No existe infancia fácil para quienes tuvimos la suerte de crecer en los barrios pobres, se puede decir que somos la mala hierba que brota como planta salvaje y sobrevive estoicamente como una plaga. Crecí humildemente entre los muros agrietados de las rentas congeladas y de los escasísimos apoyos gubernamentales. Es una vida dura, donde la violencia se acompaña con abundante vino. Soy testigo del exacerbado machismo y de la abnegación de mujeres débiles que multiplican la prole con paupérrimos embarazos. Los que tuvimos la suerte de cursar la educación básica pudimos sortear con éxito algún oficio. Los que no, cubrieron las siempre disponibles vacantes de la delincuencia. Unas cuantas vacunas nos brindaban la protección contra las peores enfermedades y si por alguna causa perdíamos la pelea, todavía teníamos una fe inquebrantable por los remedios caseros. En las épocas en que faltaba el trabajo, nos las ingeniábamos para vender cualquier cháchara o alquilarnos de cargadores, albañiles y hasta carpinteros. No teníamos vergüenza por vestir pantalones rotos y camisas manchadas de mil colores, era parte de la identidad del barrio. En el amor no éramos tan complicados, una buena azotea, entre la ropa tendida, fue y siempre será un buen escondite para las caricias furtivas y los embarazos no deseados. Así se mantiene el exponencial poblacional del barrio y cada año nos coloca más cerca de las sociedades civilizadas. Aunque, se puede decir, que soportan nuestra cercanía con estoico fastidio. Somos la fuerza laboral que construye sus edificios, casas y carreteras. Estos hombres, metrosexuales, se permiten toda suerte de disfraces, suelen mostrar un raro esplendor por los trajes exclusivos, la ropa deportiva de marca, y la falsa inmortalidad que proporcionan la vida sana y las vitaminas. Nuestras mujeres mantienen sus casas limpias y lechos calientes, mientras, sus mujeres, tienen el tiempo suficiente para perderse en el abismo de los rizos rubios, fieles consumidoras de los afiches de belleza y de los divorcios caros. Todos ganamos en esta simbiosis social, ellos fingen buenas obras para distraernos de la pobreza y nosotros conseguimos un poco de las migajas que tiran por la mesa, y de esta manera, mantenemos funcionando, los unos y los otros, el perpetuo ciclo de las clases sociales.
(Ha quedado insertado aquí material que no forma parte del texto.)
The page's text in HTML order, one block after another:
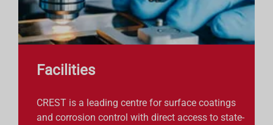
Facilities
CREST is a leading centre for surface coatings
and corrosion control with direct access to state-
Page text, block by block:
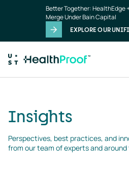
Better Together: HealthEdge
Merge Under Bain Capital
EXPLORE OUR
Insights
Perspectives, best practices, and
from our team of experts and
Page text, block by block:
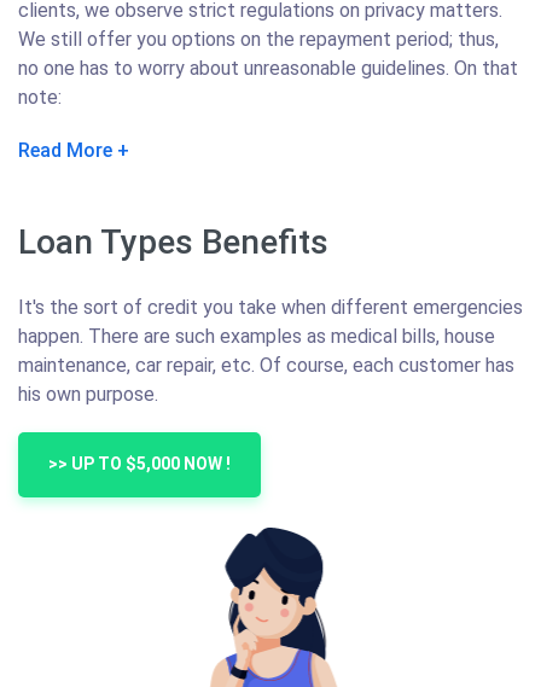
clients, we observe strict regulations on privacy matters.
We still offer you options on the repayment period; thus,
no one has to worry about unreasonable guidelines. On that
note:
Read More
Loan Types Benefits
It's the sort of credit you take when different emergencies
happen. There are such examples as medical bills, house
maintenance, car repair, etc. Of course, each customer has
his own purpose.
>> UP TO $5,000 NOW !
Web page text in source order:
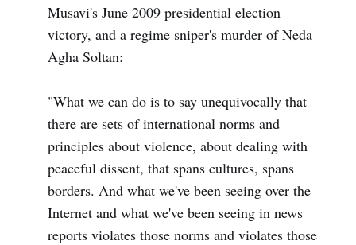
Musavi's June 2009 presidential election
victory, and a regime sniper's murder of Neda
Agha Soltan:
"What we can do is to say unequivocally that
there are sets of international norms and
principles about violence, about dealing with
peaceful dissent, that spans cultures, spans
borders. And what we've been seeing over the
Internet and what we've been seeing in news
reports violates those norms and violates those
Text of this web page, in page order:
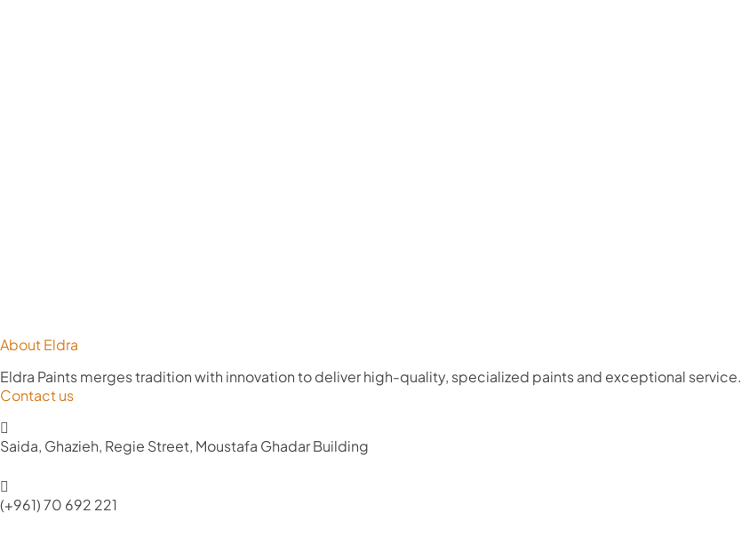
About Eldra
Eldra Paints merges tradition with innovation to deliver high-quality, specialized paints and exceptional service.
Contact us
Saida, Ghazieh, Regie Street, Moustafa Ghadar Building
(+961) 70 692 221
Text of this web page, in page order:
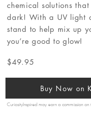
chemical solutions
dark! With a UV light
stand to help mix up
you’re good to glow!
$49.95
Buy Now on
CuriosityInspired may earn a commission on
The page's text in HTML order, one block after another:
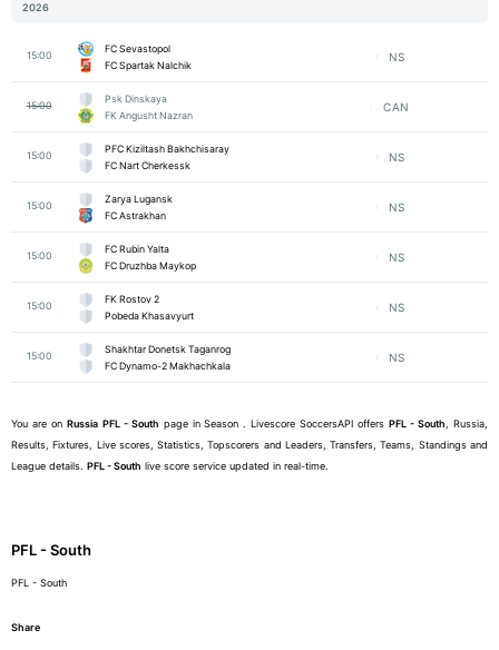
2026
15:00
FC Sevastopol
FC Spartak Nalchik
NS
15:00
Psk Dinskaya
FK Angusht Nazran
CAN
15:00
PFC Kiziltash Bakhchisaray
FC Nart Cherkessk
NS
15:00
Zarya Lugansk
FC Astrakhan
NS
15:00
FC Rubin Yalta
FC Druzhba Maykop
NS
15:00
FK Rostov 2
Pobeda Khasavyurt
NS
15:00
Shakhtar Donetsk Taganrog
FC Dynamo-2 Makhachkala
NS
You are on Russia PFL - South page in Season . Livescore SoccersAPI offersPFL - South , Russia,
Results, Fixtures, Live scores, Statistics, Topscorers and Leaders, Transfers, Teams, Standings and
League details. PFL - South live score service updated in real-time.
PFL - South
PFL - South
Share
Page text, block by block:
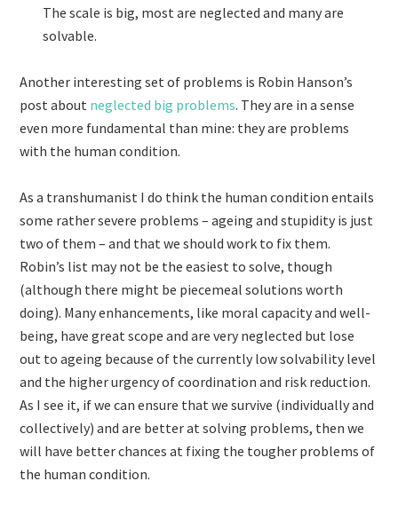
The scale is big, most are neglected and many are
solvable.
Another interesting set of problems is Robin Hanson’s
post about neglected big problems. They are in a sense
even more fundamental than mine: they are problems
with the human condition.
As a transhumanist I do think the human condition entails
some rather severe problems – ageing and stupidity is just
two of them – and that we should work to fix them.
Robin’s list may not be the easiest to solve, though
(although there might be piecemeal solutions worth
doing). Many enhancements, like moral capacity and well-
being, have great scope and are very neglected but lose
out to ageing because of the currently low solvability level
and the higher urgency of coordination and risk reduction.
As I see it, if we can ensure that we survive (individually and
collectively) and are better at solving problems, then we
will have better chances at fixing the tougher problems of
the human condition.
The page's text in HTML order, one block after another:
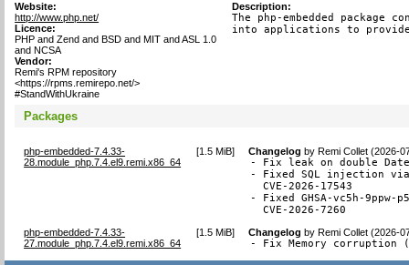
Website:
http://www.php.net/
Licence:
PHP and Zend and BSD and MIT and ASL 1.0
and NCSA
Vendor:
Remi's RPM repository
<https://rpms.remirepo.net/>
#StandWithUkraine
Description:
The php-embedded package
into applications to
Packages
php-embedded-7.4.33-
28.module_php.7.4.el9.remi.x86_64
[1.5 MiB] Changelog byRemi Collet (2026-
- Fix leak on double
- Fixed SQL injection
  CVE-2026-17543
- Fixed GHSA-vc5h-
  CVE-2026-7260
php-embedded-7.4.33-
27.module_php.7.4.el9.remi.x86_64
[1.5 MiB] Changelog byRemi Collet (2026-
- Fix Memory corruption
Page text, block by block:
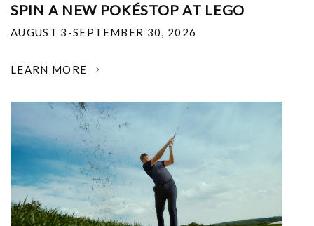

La inmortalidad de la belleza

El buen Igor había escapado del linchamiento y continuó viviendo en la ciudad a pesar de los sentimientos de odio en su contra. Estuvo por un largo tiempo desempleado, rechazado y vilipendiado con la crueldad anónima de las redes sociales. Encontró trabajo, después de mucho buscar, en una modesta tienda de vestidos para quinceañeras. Ahí, donde todo parece regido por el orden secreto de los maniquíes, logró proporcionarle, en un acto de empatía con su creador, vida a la muerte de una forma más estética. Había comprendido el error del Doctor, la fealdad de las criaturas tenían un impacto negativo en la gente, en cambio la belleza idealizaba la inmortalidad como lucrativo negocio. Consiguió la aceptación de la comunidad y por ende la rentabilidad de su creciente negocio. Embelleció sus creaciones con colores llamativos y los coronó, por cuestiones mercadológicas, con el velo místico del más tradicional afiche mexicano.